Significance of the recovery heat
The recovery heat takes no part in the performance of mechanical work, but appears during the passive or resting phase of the cycle. It is produced by the oxidation of a portion of the lactic acid. The energy so set free is, in part, employed in driving the endothermic reaction of resynthesizing the remainder of the lactic acid back into the precursor glycogen and, in part, is lost as heat. Muscle is not a heat engine and once the energy appears in the form of heat it becomes of no further use in the energetics of muscular contraction other than to indicate the influence the rise of temperature, which it will produce, may exert on the inherent biochemical reactions involved. The quantity of heat evolved during the restitution or endothermic phase is approximately equal to that evolved during the tension or exothermic phase when the total energy change of the latter is measured as heat.
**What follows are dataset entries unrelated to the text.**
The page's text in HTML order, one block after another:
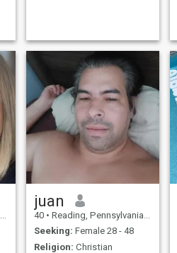
juan
40 • Reading, Pennsylvania, United States
Seeking: Female 28 - 48
Religion: Christian
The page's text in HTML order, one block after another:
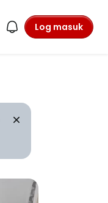
Log masuk
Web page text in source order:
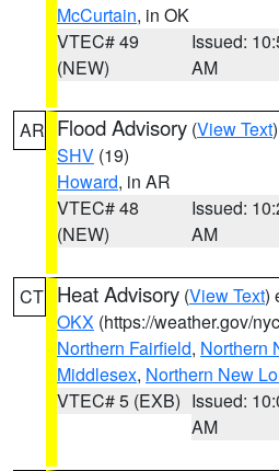
McCurtain, in OK
VTEC# 49
(NEW)
Issued:
AM
AR Flood Advisory (View Text
SHV (19)
Howard, in AR
VTEC# 48
(NEW)
Issued:
AM
CT Heat Advisory (View Text)
OKX (https://weather.gov/
Northern Fairfield, Northern
Middlesex, Northern New
VTEC# 5 (EXB) Issued:
AM
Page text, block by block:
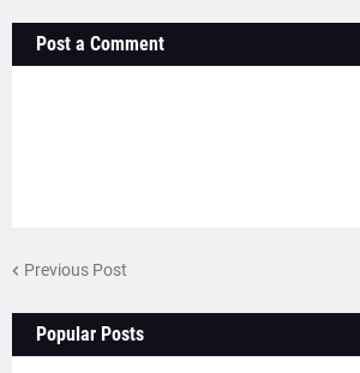
Post a Comment
Previous Post
Popular Posts
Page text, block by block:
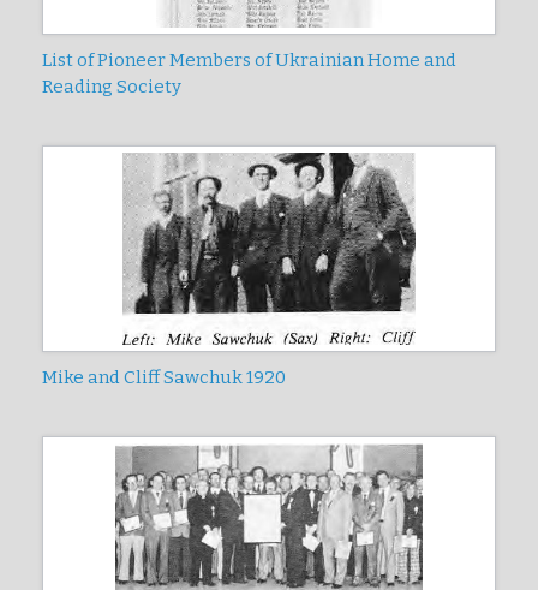
List of Pioneer Members of Ukrainian Home and
Reading Society
Mike and Cliff Sawchuk 1920
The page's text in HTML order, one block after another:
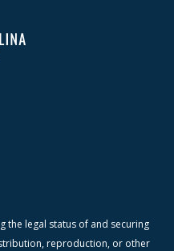
the legal status of and securing
reproduction, or other
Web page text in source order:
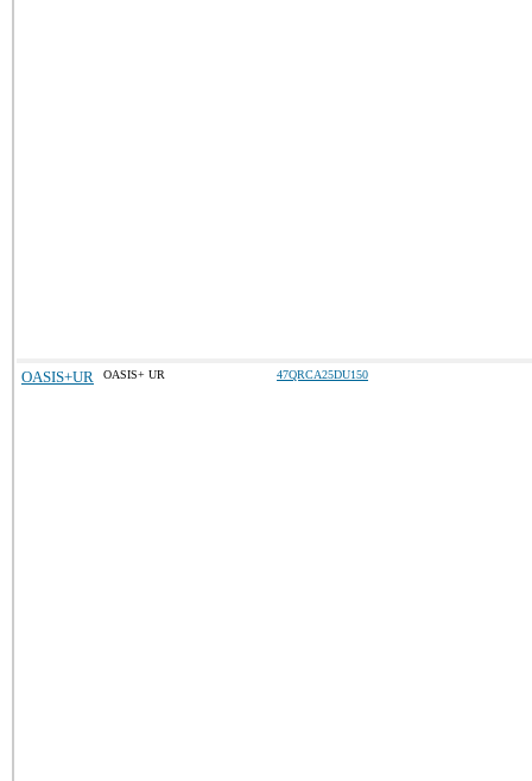
OASIS+UR OASIS+ UR 47QRCA25DU150
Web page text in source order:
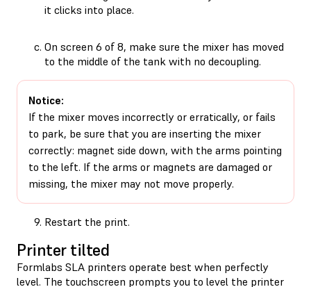
it clicks into place.
On screen 6 of 8, make sure the mixer has moved
to the middle of the tank with no decoupling.
Notice:
If the mixer moves incorrectly or erratically, or fails
to park, be sure that you are inserting the mixer
correctly: magnet side down, with the arms pointing
to the left. If the arms or magnets are damaged or
missing, the mixer may not move properly.
Restart the print.
Printer tilted
Formlabs SLA printers operate best when perfectly
level. The touchscreen prompts you to level the printer
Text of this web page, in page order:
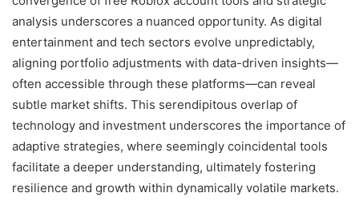
analysis underscores a nuanced opportunity. As digital
entertainment and tech sectors evolve unpredictably,
aligning portfolio adjustments with data-driven insights—
often accessible through these platforms—can reveal
subtle market shifts. This serendipitous overlap of
technology and investment underscores the importance of
adaptive strategies, where seemingly coincidental tools
facilitate a deeper understanding, ultimately fostering
resilience and growth within dynamically volatile markets.
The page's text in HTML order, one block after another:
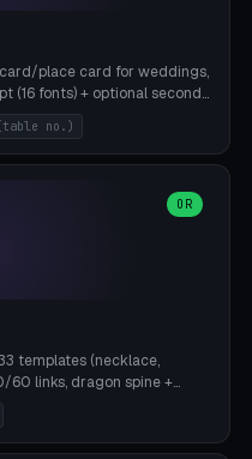
place card for weddings,
(16 fonts) + optional second
oval/heart/banner)
(heart/star/flower)
— simply type names,
no.)
OR
templates (necklace,
links, dragon spine +
dog collar, 4 drag chain
ball joint pose figure,
pendant, horse reins,
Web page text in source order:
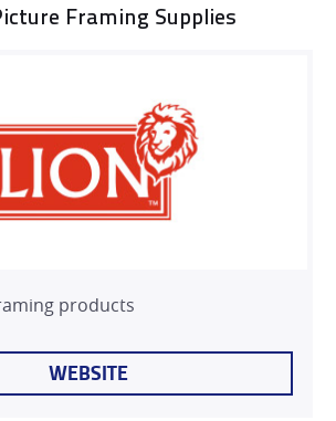
EXHIBITIONS
CONTACT
Framing Supplies
products
WEBSITE
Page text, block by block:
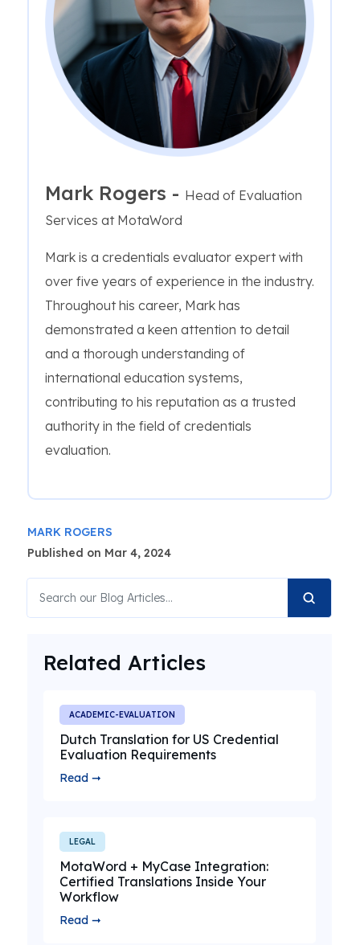
Mark Rogers - Head of Evaluation
Services at MotaWord
Mark is a credentials evaluator expert with
over five years of experience in the industry.
Throughout his career, Mark has
demonstrated a keen attention to detail
and a thorough understanding of
international education systems,
contributing to his reputation as a trusted
authority in the field of credentials
evaluation.
MARK ROGERS
Published on Mar 4, 2024
Related Articles
ACADEMIC-EVALUATION
Dutch Translation for US Credential
Evaluation Requirements
Read ➞
LEGAL
MotaWord + MyCase Integration:
Certified Translations Inside Your
Workflow
Read ➞
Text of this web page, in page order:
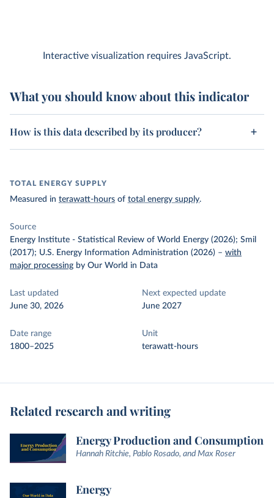
Interactive visualization requires JavaScript.
What you should know about this indicator
How is this data described by its producer?
TOTAL ENERGY SUPPLY
Measured in terawatt-hours of total energy supply.
Source
Energy Institute - Statistical Review of World Energy (2026); Smil
(2017); U.S. Energy Information Administration (2026) – with
major processing by Our World in Data
Last updated
June 30, 2026
Next expected update
June 2027
Date range
1800–2025
Unit
terawatt-hours
Related research and writing
Energy Production and Consumption
Hannah Ritchie, Pablo Rosado, and Max Roser
Energy
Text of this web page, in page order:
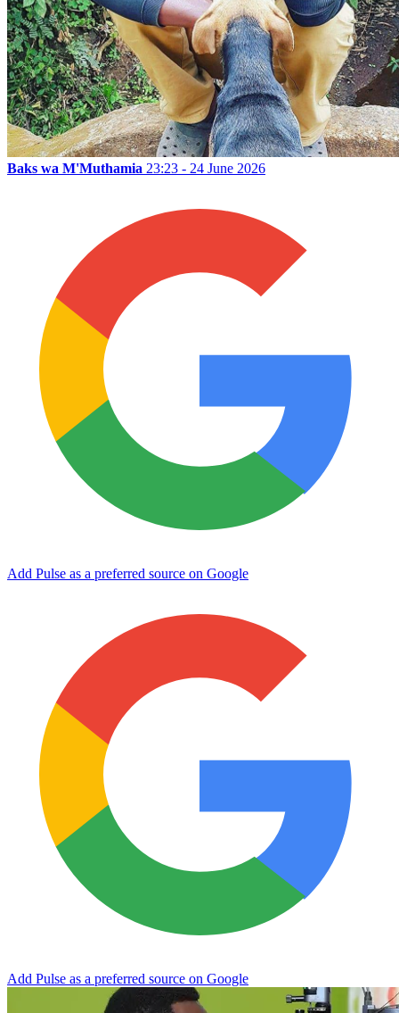
Baks wa M'Muthamia 23:23 - 24 June 2026
Add Pulse as a preferred source on Google
Add Pulse as a preferred source on Google
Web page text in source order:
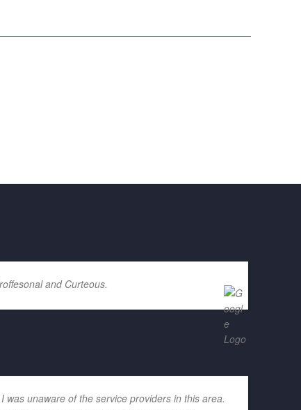
and Curteous.
unaware of the service providers in this area.
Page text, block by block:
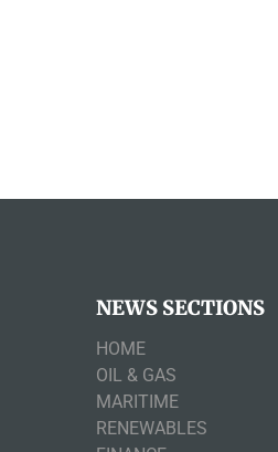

Of the total loss of energy to the muscle during a single response no more than one-half, that is, that of the exothermic phase, can be employed for the production of work. That of the endothermic phase is totally employed in the process of restitution of lactic acid into the precursor or in the form of heat which is of no use to the muscle machine. Under ordinary conditions, however, from forty to fifty per cent of the energy set free by the breaking down of glycogen (glycolysis) appears as work, fifty to sixty per cent taking the form of heat. This would then give to muscle a net efficiency of from twenty to twenty-five per cent. Experimentally it has been possible to show that skeletal muscle has an efficiency of from twentyone to twenty-fiveper cent. This figure compares favorably with the mechanical efficiency developed in the well-known mechanical engines, as may be seen from the following:
Steam engines without condensers 7½%
Steam engines with condensers 9 to 19%
Gas engines 14 to 28%
Diesel engines 29 to 35%
A further factor which has to do with the efficiency of a muscle for doing work is its loading. From our physical definition of work it follows that when the load is reduced to zero a contracting muscle does no work. Again when the load becomes so great as to be just beyond the power of the muscle to move it, absolute power of the muscle, no work is done although the muscle is expending considerable energy in developing tension in an attempt to lift the load. Between these two extremes there is a load which, when multiplied by the height to which it is lifted, will give a maximum product of work. This is known as the optimum load and varies from muscle to muscle. The height to which a muscle can contract depends upon its length; its power depends upon its cross-section. The efficiency of a muscle depends, first, upon its quality or energizing power, second, upon its nutritive state, and third, upon such extrinsic factors as loading, rate of stimulation, and others.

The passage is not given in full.